→ Instructions to follow:
Go through the entries below and print, exactly, the lines starting at the one with "Chronotype (53)" and ending at the one with "Sommeil (717)", keeping both ends and no others.

→ Material provided:
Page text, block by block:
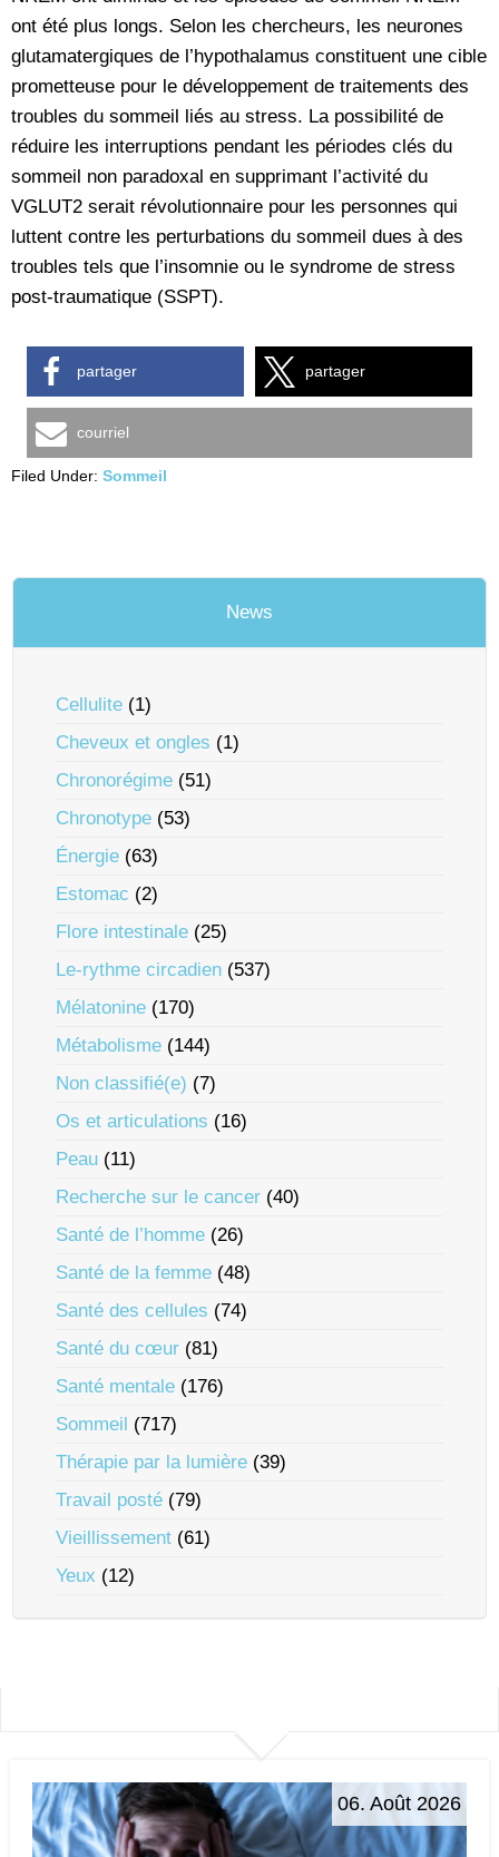
ont été plus longs. Selon les chercheurs, les neurones
glutamatergiques de l’hypothalamus constituent une cible
prometteuse pour le développement de traitements des
troubles du sommeil liés au stress. La possibilité de
réduire les interruptions pendant les périodes clés du
sommeil non paradoxal en supprimant l’activité du
VGLUT2 serait révolutionnaire pour les personnes qui
luttent contre les perturbations du sommeil dues à des
troubles tels que l’insomnie ou le syndrome de stress
post-traumatique (SSPT).
partager partager
courriel
Filed Under: Sommeil
News
Cellulite (1)
Cheveux et ongles (1)
Chronorégime (51)
Chronotype (53)
Énergie (63)
Estomac (2)
Flore intestinale (25)
Le-rythme circadien (537)
Mélatonine (170)
Métabolisme (144)
Non classifié(e) (7)
Os et articulations (16)
Peau (11)
Recherche sur le cancer (40)
Santé de l’homme (26)
Santé de la femme (48)
Santé des cellules (74)
Santé du cœur (81)
Santé mentale (176)
Sommeil (717)
Thérapie par la lumière (39)
Travail posté (79)
Vieillissement (61)
Yeux (12)
06. Août 2026
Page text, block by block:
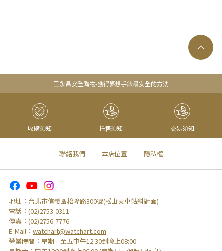
王永昌安全購物-獲得夢想手錶最安全的方法
收購須知 托售須知 交易須知
聯絡我們 本店位置 隱私權
地址： 台北市信義區松隆路300號(松山火車站斜對面)
電話： (02)2753-0311
傳真： (02)2756-7776
E-Mail： watchart@watchart.com
營業時間： 星期一至五中午12:30到晚上08:00
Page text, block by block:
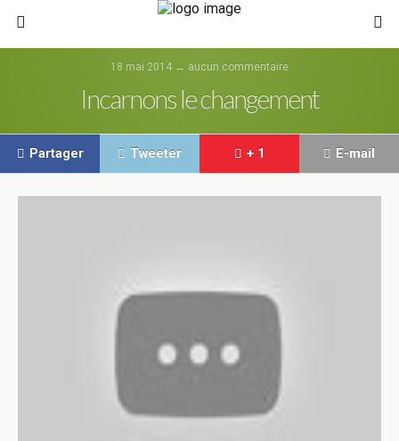
18 mai 2014 ↔ aucun commentaire
Incarnons le changement
Partager Tweeter + 1 E-mail
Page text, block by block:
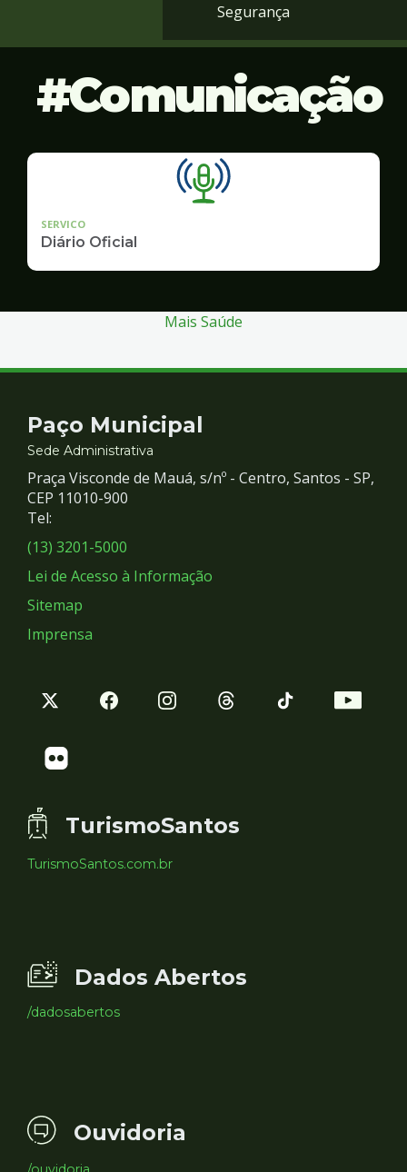
Segurança
Comunicação
SERVICO
Diário Oficial
Mais Saúde
Contato
e
Redes
Sociais
Paço Municipal
Sede Administrativa
Praça Visconde de Mauá, s/nº - Centro, Santos - SP,
CEP 11010-900
Tel:
(13) 3201-5000
Lei de Acesso à Informação
Sitemap
Imprensa
TurismoSantos
TurismoSantos.com.br
Dados Abertos
/dadosabertos
Ouvidoria
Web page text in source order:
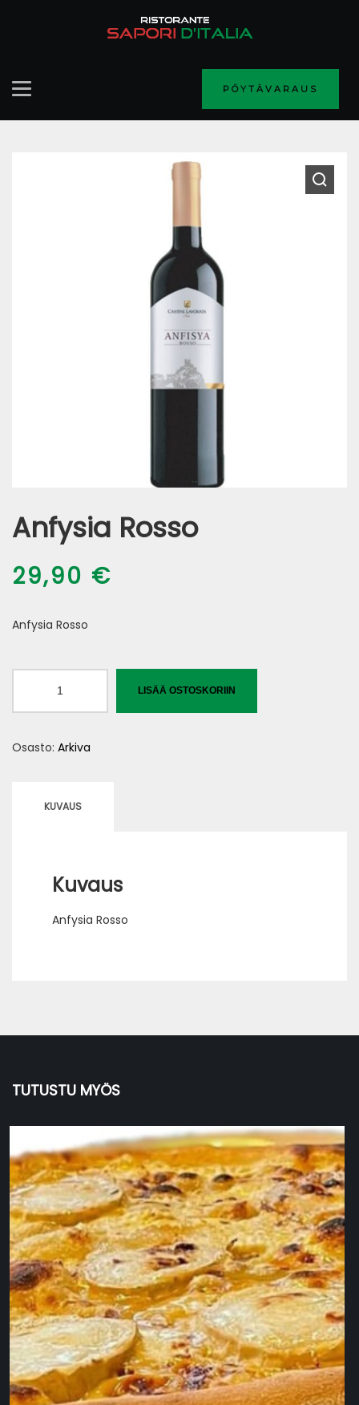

→ Answer box:
Chronotype (53)
Énergie (63)
Estomac (2)
Flore intestinale (25)
Le-rythme circadien (537)
Mélatonine (170)
Métabolisme (144)
Non classifié(e) (7)
Os et articulations (16)
Peau (11)
Recherche sur le cancer (40)
Santé de l’homme (26)
Santé de la femme (48)
Santé des cellules (74)
Santé du cœur (81)
Santé mentale (176)
Sommeil (717)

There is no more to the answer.